Search code examples
dvc

Updating tracked dir in DVC


According to this tutorial when I update file I should remove file from under DVC control first (i.e. execute dvc unprotect <myfile>.dvc or dvc remove <myfile>.dvc) and then add it again via dvc add <mifile>. However It's not clear if I should apply the same workflow for the directories.

I have the directory under DVC control with the following structure:

data/
    1.jpg
    2.jpg

Should I run dvc unprotect data every time the directory content is updated?

More specifically I'm interested if I should run dvc unprotect data in the following use cases:

  • New file is added. For example if I put 3.jpg image in the data dir
  • File is deleted. For example if I delete 2.jpg image in the data dir
  • File is updated.

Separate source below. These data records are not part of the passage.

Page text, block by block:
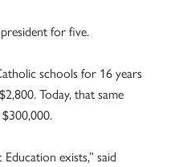
for five.
schools for 16 years
Today, that same
exists,” said
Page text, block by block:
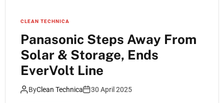
CLEAN TECHNICA
Panasonic Steps Away From
Solar & Storage, Ends
EverVolt Line
ByClean Technica 30 April 2025
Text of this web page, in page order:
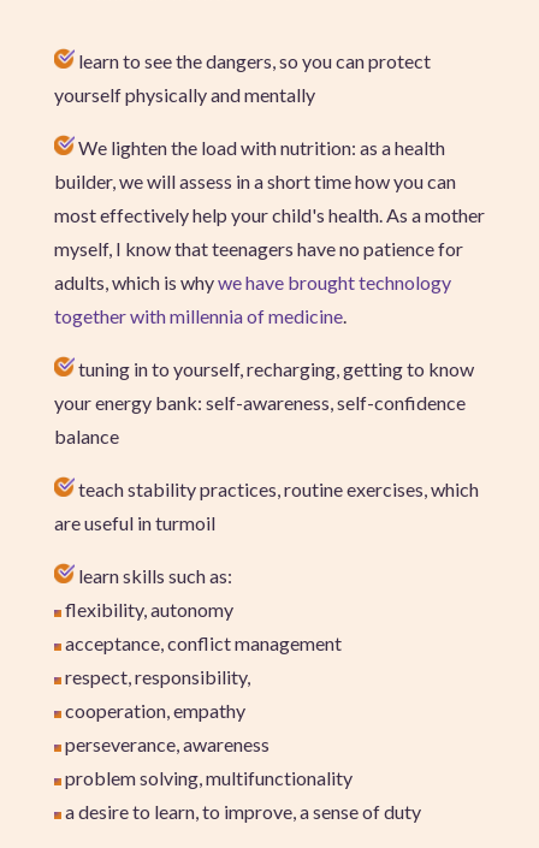
learn to see the dangers, so you can protect
yourself physically and mentally
We lighten the load with nutrition: as a health
builder, we will assess in a short time how you can
most effectively help your child's health. As a mother
myself, I know that teenagers have no patience for
adults, which is whywe have brought technology
together with millennia of medicine.
tuning in to yourself, recharging, getting to know
your energy bank: self-awareness, self-confidence
balance
teach stability practices, routine exercises, which
are useful in turmoil
learn skills such as:
flexibility, autonomy
acceptance, conflict management
respect, responsibility,
cooperation, empathy
perseverance, awareness
problem solving, multifunctionality
a desire to learn, to improve, a sense of duty
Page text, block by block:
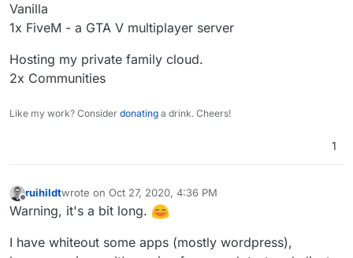
Vanilla
1x FiveM - a GTA V multiplayer server
Hosting my private family cloud.
2x Communities
Like my work? Consider donating a drink. Cheers!
1
Offline
ruihildtwrote on Oct 27, 2020, 4:36 PM
last edited by ruihildtOct 27, 2020, 5:34 PM
Warning, it's a bit long.
I have whiteout some apps (mostly wordpress),
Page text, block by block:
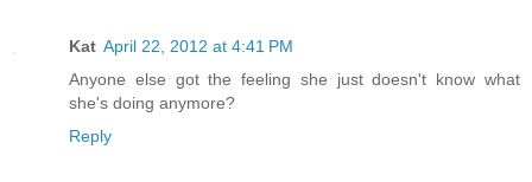
Kat April 22, 2012 at 4:41 PM
Anyone else got the feeling she just doesn't know what
she's doing anymore?
Reply
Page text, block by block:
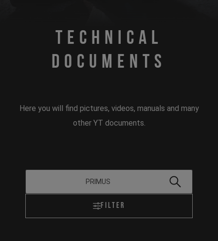
Technical
Documents
Here you will find pictures, videos, manuals and many
other YT documents.
Filter
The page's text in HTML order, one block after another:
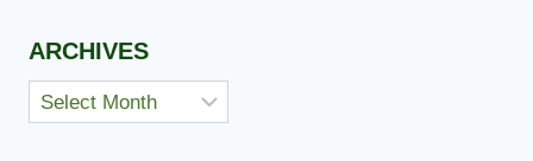
ARCHIVES
Archives
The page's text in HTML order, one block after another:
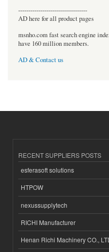
----------------------------------
AD here for all product pages
msnho.com fast search engine
have 160 million members.
AD & Contact us
RECENT SUPPLIERS POSTS
esferasoft solutions
HTPOW
nexussupplytech
RICHI Manufacturer
Henan Richi Machinery CO.,
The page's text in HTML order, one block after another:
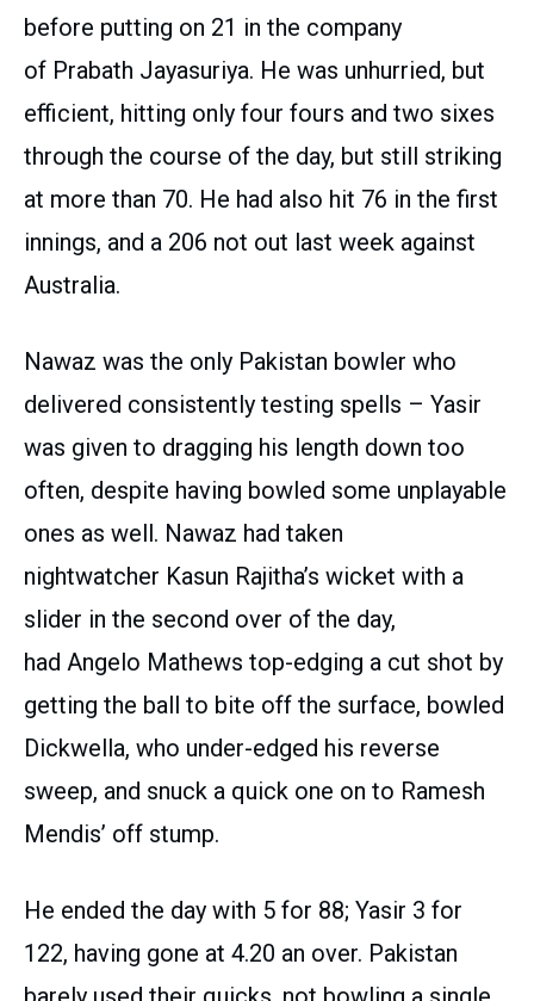
before putting on 21 in the company
of Prabath Jayasuriya. He was unhurried, but
efficient, hitting only four fours and two sixes
through the course of the day, but still striking
at more than 70. He had also hit 76 in the first
innings, and a 206 not out last week against
Australia.
Nawaz was the only Pakistan bowler who
delivered consistently testing spells – Yasir
was given to dragging his length down too
often, despite having bowled some unplayable
ones as well. Nawaz had taken
nightwatcher Kasun Rajitha’s wicket with a
slider in the second over of the day,
had Angelo Mathews top-edging a cut shot by
getting the ball to bite off the surface, bowled
Dickwella, who under-edged his reverse
sweep, and snuck a quick one on to Ramesh
Mendis’ off stump.
He ended the day with 5 for 88; Yasir 3 for
122, having gone at 4.20 an over. Pakistan
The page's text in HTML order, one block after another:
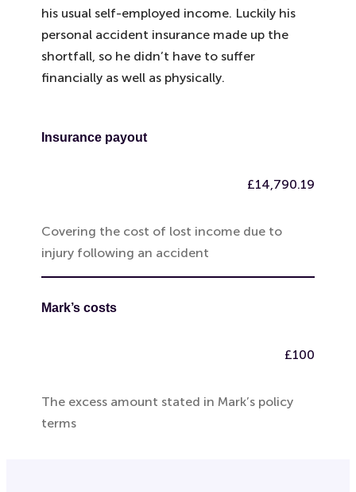
his usual self-employed income. Luckily his
personal accident insurance made up the
shortfall, so he didn’t have to suffer
financially as well as physically.
Insurance payout
£14,790.19
Covering the cost of lost income due to
injury following an accident
Mark’s costs
£100
The excess amount stated in Mark’s policy
terms
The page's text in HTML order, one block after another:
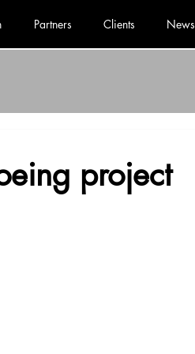
Partners Clients News
project
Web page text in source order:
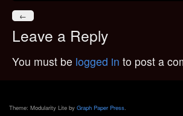
←
Leave a Reply
You must be logged in to post a
Theme: Modularity Lite by Graph Paper Press.
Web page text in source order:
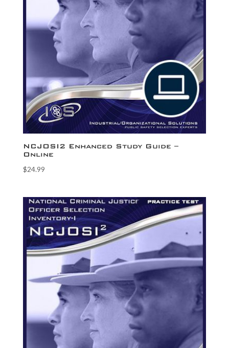
NCJOSI2 Enhanced Study Guide –
Online
$24.99
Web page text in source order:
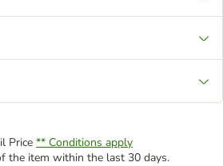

For example if I edit 1.jpg image via graphic editor.
  • A combination of the previous use cases (i.e. some files are updated, other deleted and new files are added)

Solution

  • Only when file is updated - i.e. edit 1.jpg with your editor AND only if hadrlink or symlink cache type is enabled.

    Please, check this link:

    updating tracked files has to be carried out with caution to avoid data corruption when the DVC config option cache.type is set to hardlink or/and symlink

    I would strongly recommend reading this document: Performance Optimization for Large Files it explains benefits of using hardlinks/symlinks.